One of the most important things that affects our financial lives is our level of income.
When you're a business owner there are many factors that can affect how much money you make from the business. However, when you're an employee the main thing you're looking for is a pay rise.
Asurvey of 251 CEOs has revealed that 40% of them plan to limit pay rises to between 0% to 2% according to reporting in the Australian Financial Review.
Another third of the CEOs plan to give pay rises of between 2% to 3% whilst just 14% expect to grow wages by 4% or more.
Obviously a mitigating factor for these low numbers is that inflation is running at a very low level. So, a wage increase of 2% with 2% inflation has the same effect as a 3% pay rise with 3% inflation. Some businesses are being generous such as Westpac Banking Corp (ASX: WBC) employees receiving a pay rise of more than 3%.
Various studies and indeed job advice has shown that jumping between positions creates better wage growth than sticking around for a long time, which is a shame that loyalty generally doesn't pay over the long-term.
Whilst businesses might just think of wages of costs, they become the income of other businesses when employees spend the money, so lower wage growth does have a knock-on effect to other areas of the economy.

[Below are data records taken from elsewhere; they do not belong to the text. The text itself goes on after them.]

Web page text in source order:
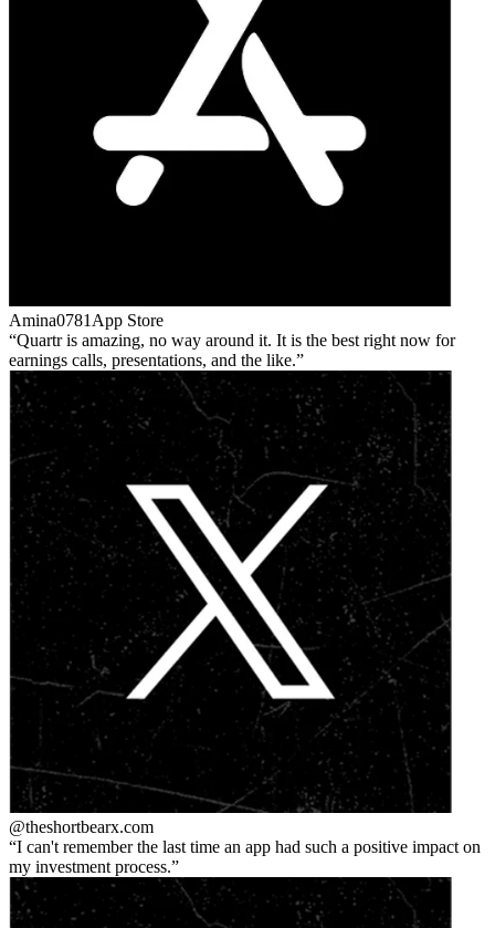
Amina0781 App Store
Quartr is amazing, no way around it. It is the best right now for
earnings calls, presentations, and the like.
@theshortbearx.com
I can't remember the last time an app had such a positive impact on
my investment process.
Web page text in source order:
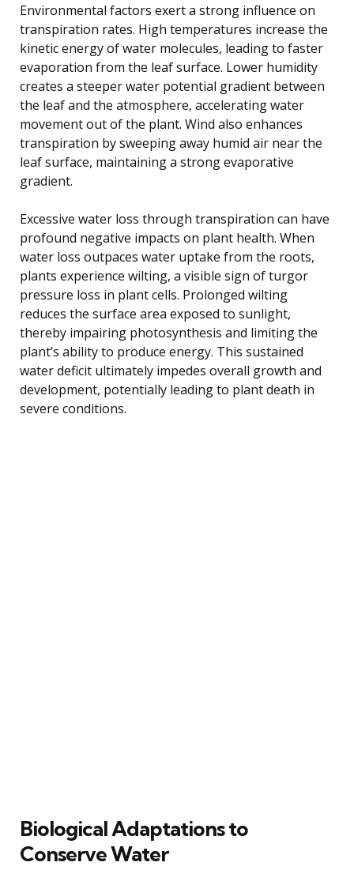
Environmental factors exert a strong influence on
transpiration rates. High temperatures increase the
kinetic energy of water molecules, leading to faster
evaporation from the leaf surface. Lower humidity
creates a steeper water potential gradient between
the leaf and the atmosphere, accelerating water
movement out of the plant. Wind also enhances
transpiration by sweeping away humid air near the
leaf surface, maintaining a strong evaporative
gradient.
Excessive water loss through transpiration can have
profound negative impacts on plant health. When
water loss outpaces water uptake from the roots,
plants experience wilting, a visible sign of turgor
pressure loss in plant cells. Prolonged wilting
reduces the surface area exposed to sunlight,
thereby impairing photosynthesis and limiting the
plant’s ability to produce energy. This sustained
water deficit ultimately impedes overall growth and
development, potentially leading to plant death in
severe conditions.
Biological Adaptations to
Conserve Water
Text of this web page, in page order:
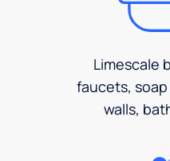
Limescale
faucets,
walls,
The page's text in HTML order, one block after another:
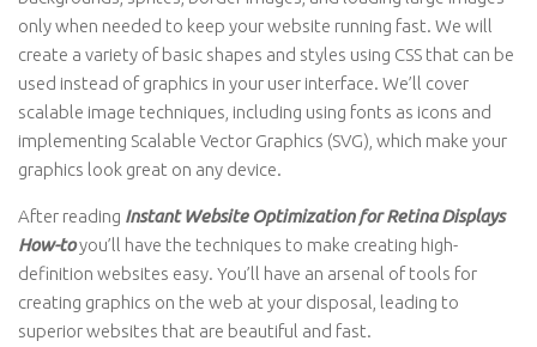
only when needed to keep your website running fast. We will
create a variety of basic shapes and styles using CSS that can be
used instead of graphics in your user interface. We’ll cover
scalable image techniques, including using fonts as icons and
implementing Scalable Vector Graphics (SVG), which make your
graphics look great on any device.
After reading Instant Website Optimization for Retina Displays
How-toyou’ll have the techniques to make creating high-
definition websites easy. You’ll have an arsenal of tools for
creating graphics on the web at your disposal, leading to
superior websites that are beautiful and fast.
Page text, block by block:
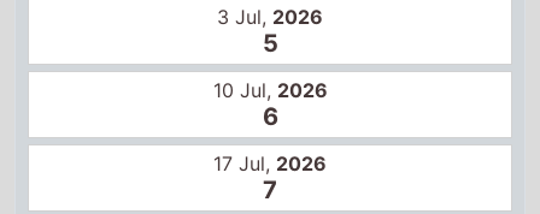
24 Jul,2026
7
31 Jul, 2026
7
US box office
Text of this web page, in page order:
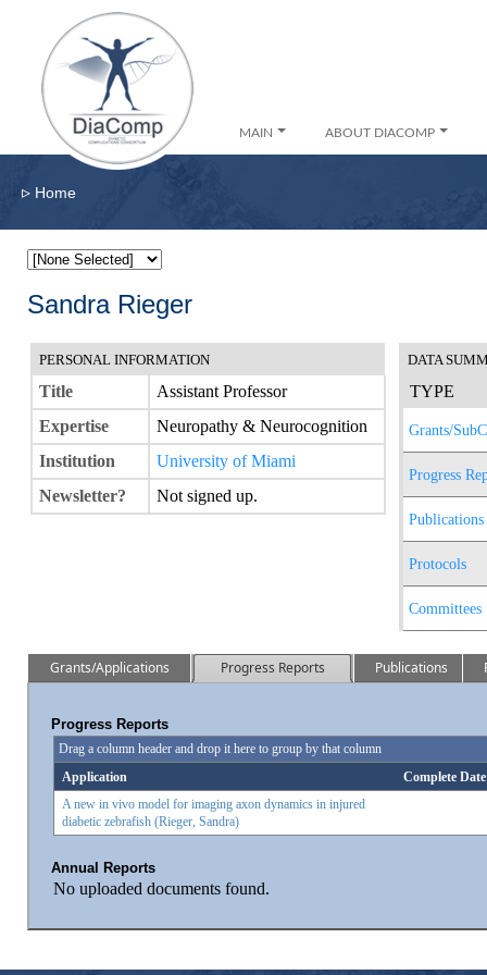
MAIN ABOUT DIACOMP
▹ Home
Sandra Rieger
PERSONAL INFORMATION
Title
Assistant Professor
Expertise
Neuropathy & Neurocognition
Institution
University of Miami
Newsletter?
Not signed up.
DATA
TYPE
Grants/
Progress
Publications
Protocols
Committees
Grants/Applications Progress Reports Publications
Progress Reports
Drag a column header and drop it here to group by that column
Application
Complete Date
A new in vivo model for imaging axon dynamics in injured
diabetic zebrafish (Rieger, Sandra)
Annual Reports
No uploaded documents found.
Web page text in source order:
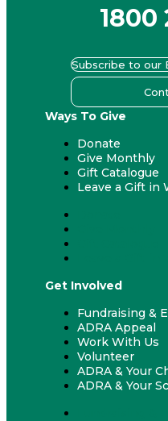
1800
Subscribe to our
Ways To Give
Donate
Give Monthly
Gift Catalogue
Leave a Gift in
Get Involved
Fundraising &
ADRA Appeal
Work With Us
Volunteer
ADRA & Your
ADRA & Your
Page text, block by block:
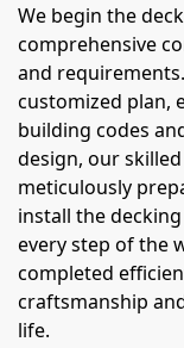
We begin the
comprehensive
and
customized plan,
building codes
design, our
meticulously
install the
every step of the
completed
craftsmanship
life.
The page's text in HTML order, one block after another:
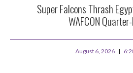
Super Falcons Thrash
WAFCON
August 6, 2026
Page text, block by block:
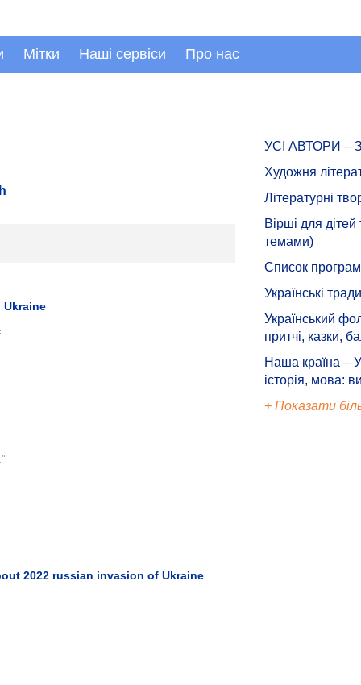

One of the main problems that employees face these days is that large businesses are investing heavily in automation to reduce their labour costs. This will also have an effect of keeping the lid on wage growth.
Foolish takeaway
Don't feel completely at a loss if your wages aren't growing much. Inflation is low, you could consider changing jobs and there is always the possibility of investing in the businesses yourself to benefit from automation.